Storing hierarchical data in a database: two approaches for stable storage and fast reporting of tree data.

Many times we need to store enormous amounts of —tree— or —hierarchical— data:

  • Hundreds of categories, sub-categories and sub-sub-categories in a single online store
  • Navigation menus of extremely complex sitemaps
  • Relationship of members who are involved in affiliate marketing campaigns

Proper organization and indexing of this data will make it possible to easily:

  • Display results (how do you build a navigation tree?)
  • Report on statistics (how many people are in this member's affiliate down-line?)
  • Extract a specific segment of the tree desired (do you want to show the sub-nav in the side bar of a category detail page?)

Adjacent List Model: the —parent-child— method

The standard method of storing hierarchical data is simple parent-child relationship. Each record in the database includes a —parent id—, and a recursive query through the records build the children, siblings, and levels of the tree. Adding a new record to the system only requires the ID of the parent, with no other indexing. The advantages of this method are the simplicity, and low-cost of entering new records. If you add a child record, you simply need to know the parent ID and everything else will build out fine. The cost comes to building out the tree, or running reports on the data when you get into larger data sets.
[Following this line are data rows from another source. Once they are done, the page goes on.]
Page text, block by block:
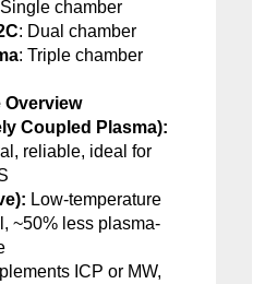
chamber
: Dual chamber
: Triple chamber
Overview
Coupled Plasma):
reliable, ideal for
Low-temperature
~50% less plasma-
ICP or MW,
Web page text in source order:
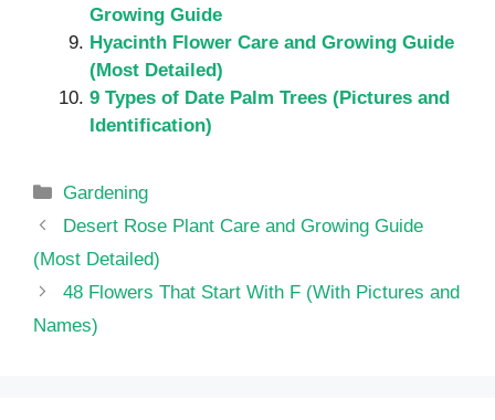
Growing Guide
Hyacinth Flower Care and Growing Guide
(Most Detailed)
9 Types of Date Palm Trees (Pictures and
Identification)
Categories
Gardening
Desert Rose Plant Care and Growing Guide
(Most Detailed)
48 Flowers That Start With F (With Pictures and
Names)
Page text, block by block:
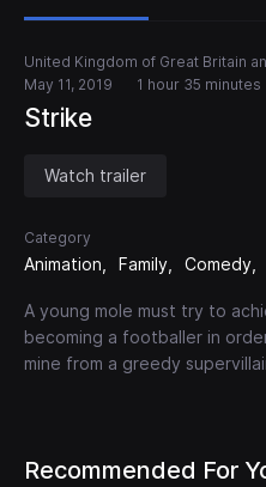
United Kingdom of Great Britain
May 11, 2019
1 hour 35 minutes
Strike
Watch trailer
Category
Animation Family Comedy
A young mole must try to
becoming a footballer in
mine from a greedy
Recommended For
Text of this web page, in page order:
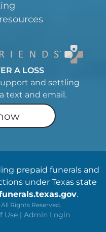
A LOSS
and settling
text and email.
prepaid funerals and
under Texas state
.
Rights Reserved.
Use | Admin Login
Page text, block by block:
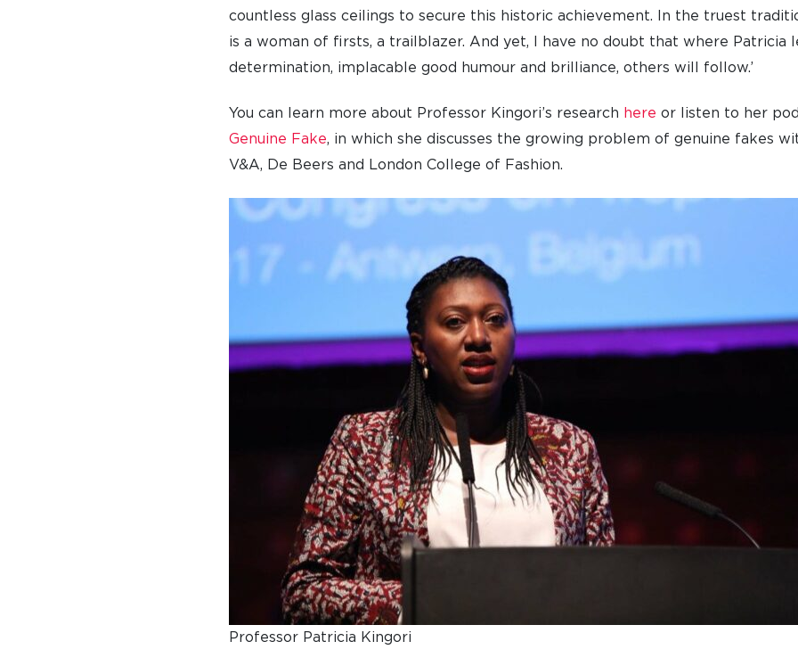
countless glass ceilings to secure this historic achievement. In the truest
is a woman of firsts, a trailblazer. And yet, I have no doubt that where Patricia
determination, implacable good humour and brilliance, others will follow.’
You can learn more about Professor Kingori’s research here or listen to her
Genuine Fake, in which she discusses the growing problem of genuine fakes
V&A, De Beers and London College of Fashion.
Professor Patricia Kingori
A BRIEF HISTORY OF SOMERVILLE
PRIVATE: OUR COMMUNITY – ARCHIVED
UNDERGRADUATE
LIFE AT SOMERVILLE
ACCESS & OUTREACH
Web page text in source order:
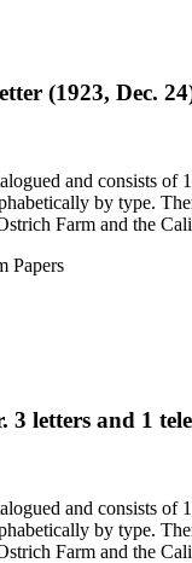
(1923, Dec.
and consists of
by type.
Farm and the
Papers
3 letters and 1
and consists of
by type.
Farm and the
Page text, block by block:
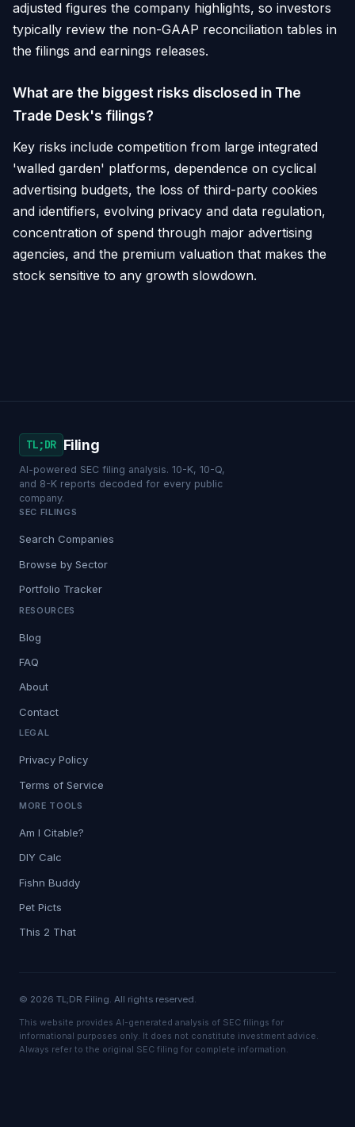
adjusted figures the company highlights, so investors
typically review the non-GAAP reconciliation tables in
the filings and earnings releases.
What are the biggest risks disclosed in The
Trade Desk's filings?
Key risks include competition from large integrated
'walled garden' platforms, dependence on cyclical
advertising budgets, the loss of third-party cookies
and identifiers, evolving privacy and data regulation,
concentration of spend through major advertising
agencies, and the premium valuation that makes the
stock sensitive to any growth slowdown.
TL;DR Filing
AI-powered SEC filing analysis. 10-K, 10-Q,
and 8-K reports decoded for every public
company.
SEC FILINGS
Search Companies
Browse by Sector
Portfolio Tracker
RESOURCES
Blog
FAQ
About
Contact
LEGAL
Privacy Policy
Terms of Service
MORE TOOLS
Am I Citable?
DIY Calc
Fishn Buddy
Pet Picts
This 2 That
© 2026 TL;DR Filing. All rights reserved.
This website provides AI-generated analysis of SEC filings for
informational purposes only. It does not constitute investment advice.
Always refer to the original SEC filing for complete information.
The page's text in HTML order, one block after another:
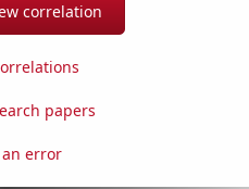
correlation
papers
error

This might not be any big deal for a small navigation tree, but if you are trying to show the genealogy of an affiliate marketing team the numbers can get into the thousands, and the recursion through the data can be brutal.

Parent Child Tree

Parent Child Tree GRAYBOX Web Development Portland

Parent - Child Relationship, the storage of the Parent ID

Parent ID GRAYBOX Portland Web Design

Pros:

  • Easy to insert new data (no indexing required)
  • Lightweight storage of data (only one field —parent id— required to build an entire affiliate tree)
  • —levels of the tree— (how deep you are) is inherently obvious, as each level requires a new query.

Cons:

  • Very intensive overhead to report

Example: "Show all child records of a single node"
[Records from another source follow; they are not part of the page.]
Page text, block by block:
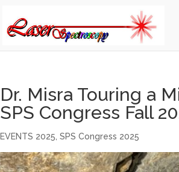
Dr. Misra Touring a
SPS Congress Fall
EVENTS 2025 ,SPS Congress 2025
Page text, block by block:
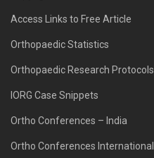
Access Links to Free Article
Orthopaedic Statistics
Orthopaedic Research Protocols
IORG Case Snippets
Ortho Conferences – India
Ortho Conferences International
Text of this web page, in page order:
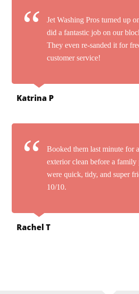
Jet Washing Pros turned up
did a fantastic job on our
They even re-sanded it for
customer service!
Katrina P
Booked them last minute for
exterior clean before a family
were quick, tidy, and super
10/10.
Rachel T
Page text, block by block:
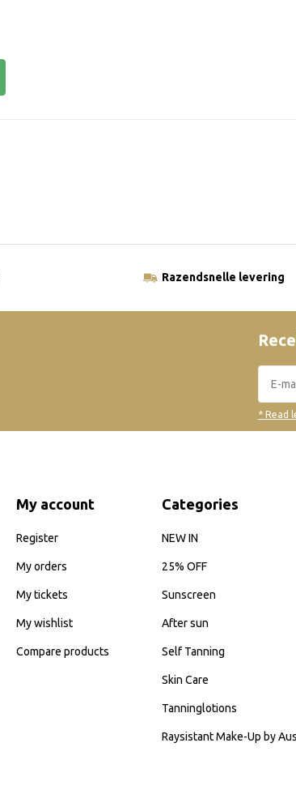
Razendsnelle levering
* Read
My account
Register
My orders
My tickets
My wishlist
Compare products
Categories
NEW IN
25% OFF
Sunscreen
After sun
Self Tanning
Skin Care
Tanninglotions
Raysistant Make-Up by
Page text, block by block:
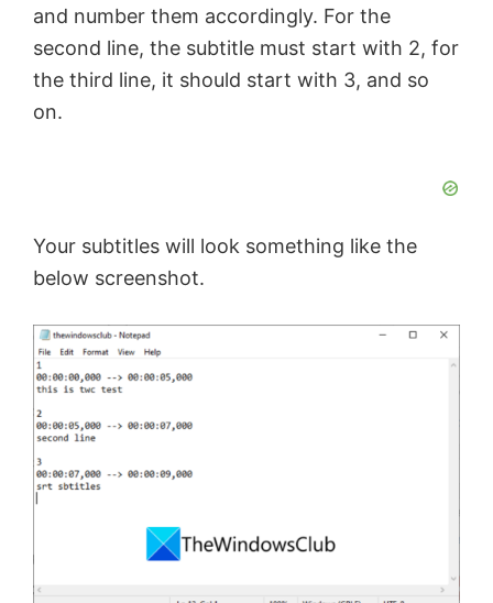
and number them accordingly. For the
second line, the subtitle must start with 2, for
the third line, it should start with 3, and so
on.
Your subtitles will look something like the
below screenshot.

Given parent "A", build a tree of all members of the affiliate downline:

  • First show all records with Parent ID = "A"
  • For each of these records, find the records that have the corresponding parent ID
  • Rinse and repeat. (one query per level, but if you want to get the granularity, you may have to run one query per each child record)

You can see how quickly the queries add up, and come at a heavy cost.

Nested Sets to the rescue!

Another technique is to build an index for each record using nested sets. In a nested set, each record contains two indices, a "left" and "right" index number. The indexes are created by starting at the root of the tree, and working from left to right through each node of the tree.

In standard tree-format, this looks confusing and difficult to manage.

Standard Tree Format GRAYBOX Web Development

But, view the data set from the TOP and the brilliance shines through. Each node, in essence, is a container holding the indexes of each of the child nodes below. The left and right index numbers now line up from left to right. If there are any child records, the left and right indexes of the children will be a number larger then the left of the parent, and smaller than the right.

Here's an example:

Top View Standard Tree GRAYBOX Web Solutions

Pros

  • Reporting is easy and lightweight
  • Quick selection of downline sets

Cons

  • Adding or removing records requires a re-index of the entire tree
  • Report details (such as finding the number of levels in the child-set of records) can require complex queries

Example: "how many children are below node A"?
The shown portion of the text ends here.